DATA SUPPLIED START
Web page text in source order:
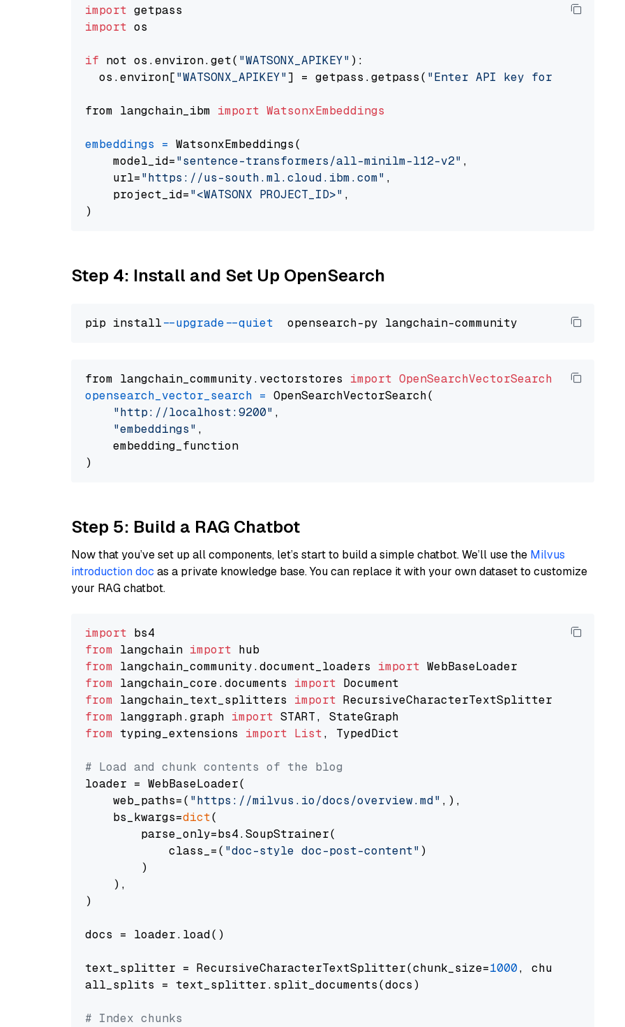
import
import os
if not os.environ.get( "WATSONX_APIKEY" ):
  os.environ[
"WATSONX_APIKEY"] = getpass.getpass( "Enter API key for IBM
from langchain_ibm import WatsonxEmbeddings
embeddings = WatsonxEmbeddings(
    model_id=
"sentence-transformers/all-minilm-l12-v2" ,
    url=
"https://us-south.ml.cloud.ibm.com" ,
    project_id=
"<WATSONX PROJECT_ID>" ,
Step 4: Install and Set Up OpenSearch
pip install --upgrade --quiet
from langchain_community.vectorstores import OpenSearchVectorSearch
opensearch_vector_search = OpenSearchVectorSearch(
"http://localhost:9200" ,
"embeddings" ,
    embedding_function
Step 5: Build a RAG Chatbot
Now that you’ve set up all components, let’s start to build a simple chatbot. We’ll use the Milvus
introduction doc as a private knowledge base. You can replace it with your own dataset to customize
your RAG chatbot.
import
from langchain import
from langchain_community.document_loaders import
from langchain_core.documents import
from langchain_text_splitters import
from langgraph.graph import
from typing_extensions import List, TypedDict
# Load and chunk contents of the blog
loader = WebBaseLoader(
    web_paths=(
"https://milvus.io/docs/overview.md" ,),
    bs_kwargs=
dict(
        parse_only=bs4.SoupStrainer(
            class_=(
"doc-style doc-post-content" )
        )
    ),
)
docs = loader.load()
text_splitter = RecursiveCharacterTextSplitter(chunk_size=1000,
all_splits = text_splitter.split_documents(docs)
# Index chunks
DATA SUPPLIED END
WORK REQUIRED: Repeat the data exactly as written, but without the pictures.

PROBLEM SOLUTION:
Web page text in source order:
import
import os
if not os.environ.get( "WATSONX_APIKEY" ):
  os.environ[
"WATSONX_APIKEY"] = getpass.getpass( "Enter API key for IBM
from langchain_ibm import WatsonxEmbeddings
embeddings = WatsonxEmbeddings(
    model_id=
"sentence-transformers/all-minilm-l12-v2" ,
    url=
"https://us-south.ml.cloud.ibm.com" ,
    project_id=
"<WATSONX PROJECT_ID>" ,
Step 4: Install and Set Up OpenSearch
pip install --upgrade --quiet
from langchain_community.vectorstores import OpenSearchVectorSearch
opensearch_vector_search = OpenSearchVectorSearch(
"http://localhost:9200" ,
"embeddings" ,
    embedding_function
Step 5: Build a RAG Chatbot
Now that you’ve set up all components, let’s start to build a simple chatbot. We’ll use the Milvus
introduction doc as a private knowledge base. You can replace it with your own dataset to customize
your RAG chatbot.
import
from langchain import
from langchain_community.document_loaders import
from langchain_core.documents import
from langchain_text_splitters import
from langgraph.graph import
from typing_extensions import List, TypedDict
# Load and chunk contents of the blog
loader = WebBaseLoader(
    web_paths=(
"https://milvus.io/docs/overview.md" ,),
    bs_kwargs=
dict(
        parse_only=bs4.SoupStrainer(
            class_=(
"doc-style doc-post-content" )
        )
    ),
)
docs = loader.load()
text_splitter = RecursiveCharacterTextSplitter(chunk_size=1000,
all_splits = text_splitter.split_documents(docs)
# Index chunks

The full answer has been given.